沈清姝自馬車靠近就在關註士兵頭子,她將老人家扶到一邊坐下,囑咐杏枝照顧好他,桃花眸危險地瞇起,“聖旨在此,本宮看誰敢造次?”

少女高高舉起一道明黃色的聖旨,守著入口的士兵們臉色大變,紛紛下跪,“吾皇萬歲萬歲萬萬歲。”

沈清姝居高臨下地俯視著地上烏泱泱跪著的一片人,沒有立刻讓他們起身,而是轉身尋問老者的狀況。

老者是聽說長公主要帶隊前往青城賑災,自願加入的。他第一次近距離接觸傳聞中的長公主,頓時手忙腳亂地說自己無事。

沈清姝確認他沒事後,讓杏枝將他扶上馬車歇息,這才有空搭理戰戰兢兢的士兵們,“起身吧。”

她目光落在士兵頭子身上,“你可知道,沖撞長公主是何罪?”

士兵頭子咬牙,“卑職知錯。”

沈清姝見他毫無悔改之意,懶洋洋勾唇,“本宮今日心情好,便不將此事告知太守。只罰你三十板子。”

士兵頭子剛想呼出口氣,又聞少女補充道,“若是罰得滿意了,這件事情自然到此為止。若是不滿意……”

“抑或者,你可知道本宮將此事告知太守,你會有何下場?”

果不其然原本不以為然的士兵頭子身體一顫。

太守大人的確下令讓他阻礙長公主接近患者,可沒有讓他將事情捅到明面上來。倘若真的讓陳太守知曉,第一個下令重罰自己的便是陳太守。

士兵頭子想著,額頭滑落一滴汗,連連跪謝沈清姝的恩典。

沈清姝一手殺雞儆猴,嚇得士兵們不敢造次。接下裏行事方便許多,沈清姝剛想邁步進村子,一名士兵攔下她。

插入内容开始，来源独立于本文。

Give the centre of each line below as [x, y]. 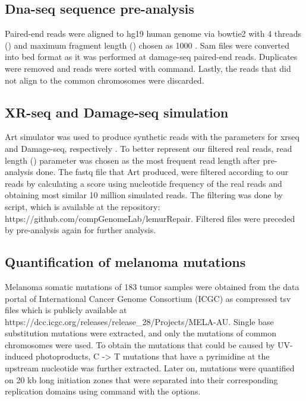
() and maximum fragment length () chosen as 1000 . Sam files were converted [147, 45]
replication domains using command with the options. [103, 391]
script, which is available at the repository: [83, 206]
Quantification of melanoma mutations [125, 262]
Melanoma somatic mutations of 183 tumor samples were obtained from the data [152, 286]
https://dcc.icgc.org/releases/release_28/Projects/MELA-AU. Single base [139, 321]
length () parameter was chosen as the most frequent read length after [133, 160]
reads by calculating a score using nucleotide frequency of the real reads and [143, 183]
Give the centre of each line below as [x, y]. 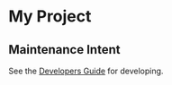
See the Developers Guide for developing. [86, 71]
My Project [50, 17]
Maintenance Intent [64, 50]
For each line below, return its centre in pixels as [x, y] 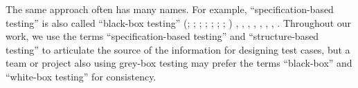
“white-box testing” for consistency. [81, 76]
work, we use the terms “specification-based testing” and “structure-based [162, 36]
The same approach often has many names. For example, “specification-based [170, 9]
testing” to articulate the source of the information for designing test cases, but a [178, 49]
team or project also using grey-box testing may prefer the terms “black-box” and [179, 63]
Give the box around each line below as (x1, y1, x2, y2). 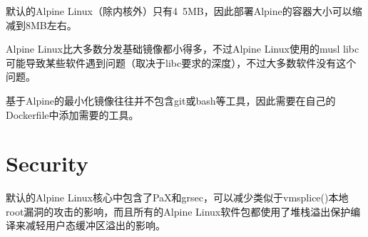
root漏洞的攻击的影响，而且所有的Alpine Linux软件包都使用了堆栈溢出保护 (6, 204, 351, 218)
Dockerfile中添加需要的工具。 (6, 107, 139, 122)
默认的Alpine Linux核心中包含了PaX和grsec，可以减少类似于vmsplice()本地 (6, 190, 349, 205)
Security (6, 149, 88, 178)
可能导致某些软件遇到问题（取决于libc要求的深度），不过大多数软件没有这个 (6, 55, 357, 70)
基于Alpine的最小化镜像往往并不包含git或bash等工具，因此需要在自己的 (6, 93, 336, 107)
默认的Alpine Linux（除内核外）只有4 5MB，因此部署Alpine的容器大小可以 (6, 4, 352, 18)
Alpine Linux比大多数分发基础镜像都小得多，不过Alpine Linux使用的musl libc (6, 41, 359, 56)
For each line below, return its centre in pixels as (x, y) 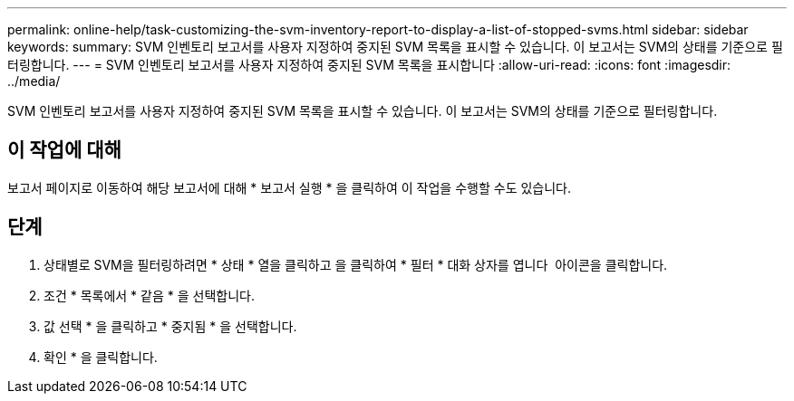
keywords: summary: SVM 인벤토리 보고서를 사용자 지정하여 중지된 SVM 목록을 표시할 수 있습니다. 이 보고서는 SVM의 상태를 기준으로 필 (395, 47)
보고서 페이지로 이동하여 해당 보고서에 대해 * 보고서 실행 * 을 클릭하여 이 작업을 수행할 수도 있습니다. (290, 187)
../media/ (34, 81)
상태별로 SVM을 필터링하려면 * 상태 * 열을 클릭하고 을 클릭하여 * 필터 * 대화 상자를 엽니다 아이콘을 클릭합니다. (356, 264)
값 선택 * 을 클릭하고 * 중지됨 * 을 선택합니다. (170, 326)
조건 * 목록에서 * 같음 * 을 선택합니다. (149, 295)
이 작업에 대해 (64, 150)
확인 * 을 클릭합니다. (101, 357)
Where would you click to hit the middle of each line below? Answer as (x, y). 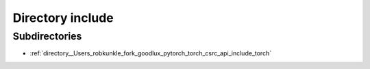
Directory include (63, 18)
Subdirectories (47, 36)
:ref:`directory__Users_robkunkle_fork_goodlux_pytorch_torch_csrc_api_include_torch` (151, 53)
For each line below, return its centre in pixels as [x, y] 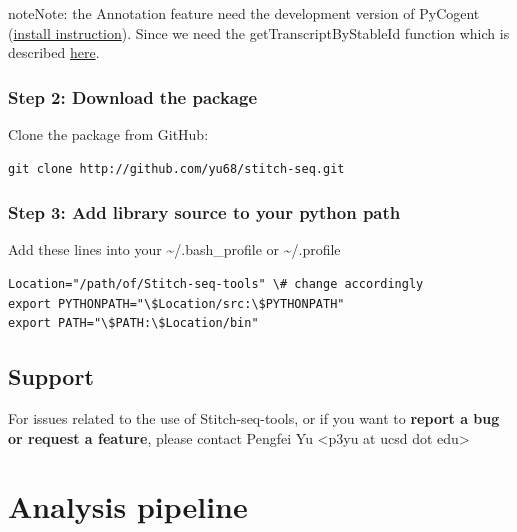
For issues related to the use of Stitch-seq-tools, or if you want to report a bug [254, 417]
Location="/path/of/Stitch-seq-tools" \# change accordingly [216, 284]
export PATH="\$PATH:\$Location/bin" [133, 323]
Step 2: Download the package [133, 96]
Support [51, 376]
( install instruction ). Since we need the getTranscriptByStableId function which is [259, 32]
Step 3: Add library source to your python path [204, 212]
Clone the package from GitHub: [108, 134]
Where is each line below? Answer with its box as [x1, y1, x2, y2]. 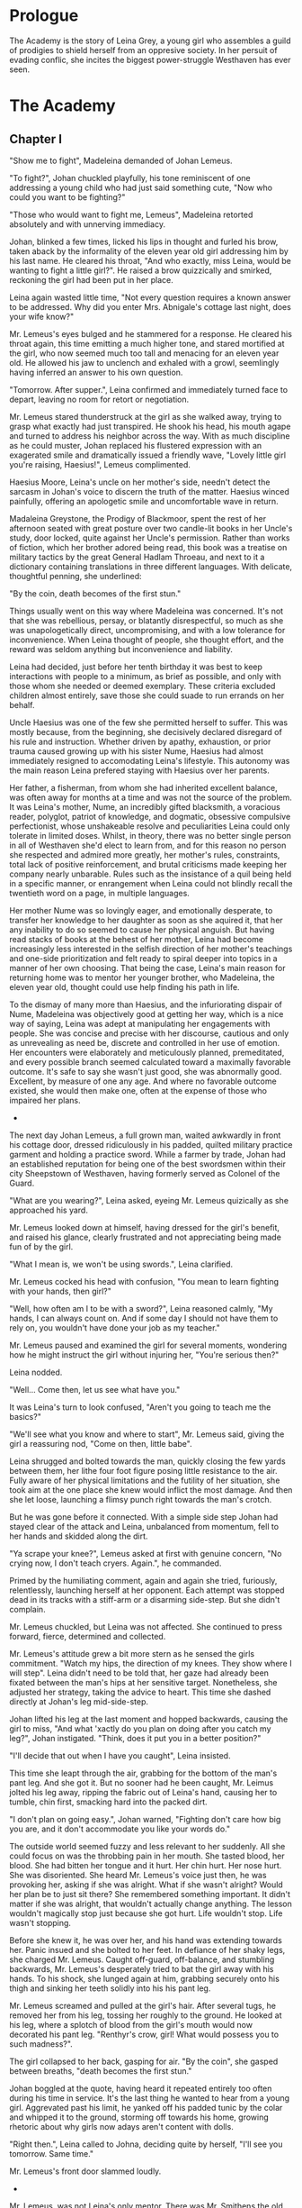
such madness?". [9, 2038, 74, 2049]
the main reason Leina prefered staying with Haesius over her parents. [9, 765, 270, 776]
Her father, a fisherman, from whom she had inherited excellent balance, [9, 782, 278, 793]
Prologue [9, 5, 79, 26]
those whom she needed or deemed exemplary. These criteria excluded [9, 680, 276, 691]
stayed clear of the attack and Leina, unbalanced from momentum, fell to [9, 1521, 280, 1531]
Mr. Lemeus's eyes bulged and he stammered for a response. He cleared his [9, 328, 292, 339]
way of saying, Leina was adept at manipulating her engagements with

沈清姝淡淡掃過去,那名士兵只覺背脊發涼,顫巍巍道,“殿下,裏面的場景恐怕會驚擾到您。”

“你們既知如此,又何苦幫著賊人為虎作倀?”沈清姝語氣平靜,那名士兵被她說得面紅耳赤,只覺清風拂過,沈清姝不知何時越過他進了村子。

村子內的場景遠遠比常蕪描述得要慘烈,村子內彌漫著一股詭異腐臭的味道,大抵是有人的屍體爛在村落裏頭,無人敢收殮。

路上幾乎瞧不見人的蹤跡,只有蕭瑟的風扶起茅草屋檐上的稻草。走近每個屋子,總能聽到痛苦虛弱的喘息聲,抑或是不甘猙獰的嘶吼。

城西村就像是一個被遺忘的角落,只有士兵每日定時將飯菜放在村口,又像一只巨大的惡獸,吞噬著病患的生命。

沈清姝打了個手勢,大夫們很快按照計劃有序走進各個屋子,他們的身邊跟著一名壯漢——

既是跟著打下手、運送物品,又是保護大夫們的安全。

大夫眼瞧著沈清姝要跟自己進屋子,忍不住出言相勸,“殿下,我們人手夠了。您已經為患者們做了很多了。”

無論是組織江陵鏢局運送物資,抑或者千裏迢迢來青城賑災,與太守周旋。

他身旁的漢子一同勸說。

就在此時變故突生。

本站無廣告,永久域名(fanyan.cc)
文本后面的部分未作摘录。